Re: it reduces to the remarkably stupid proposition that 1 1.

Sorry about that confusing tidbit. Apparently something on the site drops the signs “” when they are used together. Consider that to have said “one is not equal to one”.

#2 Comment By JonF On January 10, 2016 @ 3:25 pm

Re: most authors seem to get a bit senile in the later components of a long series.

Perhaps we are fortunate then that Mr. Martin cannot get his act together enough to write any more “Game of Thrones” books.

#3 Comment By KD On January 10, 2016 @ 9:20 pm

1. Why doesn’t Wheaton have a right to be wrong?

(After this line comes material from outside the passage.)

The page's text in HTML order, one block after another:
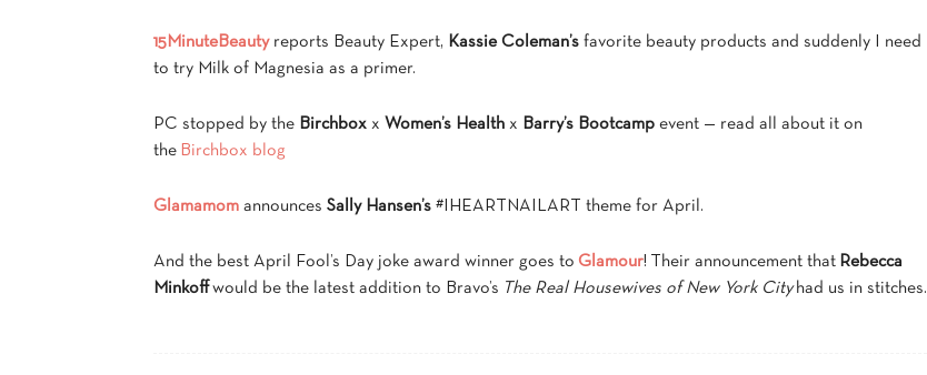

2. If God doesn’t exist (as “we” all know) or true knowledge of God is impossible (as “we” all know), on what basis can anyone say Wheaton is not entitled to its own beliefs? If knowledge of God is possible, then why isn’t that knowledge taught in public schools? It would seem important if there was a God, and God was in some way knowable.

#4 Comment By cken On January 10, 2016 @ 10:56 pm

I think Wheaton represents many narrow minded, intolerant, content and comfortable, we want you to join us if you are just like us Christians. To that extent they were exactly right in doing what they did. It certainly makes me as a Christian want to distance myself from organized religions. Does anybody know where the SBNRs hold their meetings.

[NFR: Oh, come off it. You have no interest in Christianity anyway. Nobody is fooled. — RD]

#5 Comment By Hector_St_Clare On January 11, 2016 @ 3:06 am

Siarlys,

Or are Jews and Muslims worshipping a “God” who simply does not exist, albeit neither worship graven images?

It’s possible they’re worshipping nothing at all. It’s also possible they’re worshipping some lesser spiritual being, good or ill. This is more or less what I’d say about Hindus, for that matter. What I do feel confident in saying is that I don’t think that the being described in Genesis and the Quran is congruent with the true God. I don’t see why you find it confusing.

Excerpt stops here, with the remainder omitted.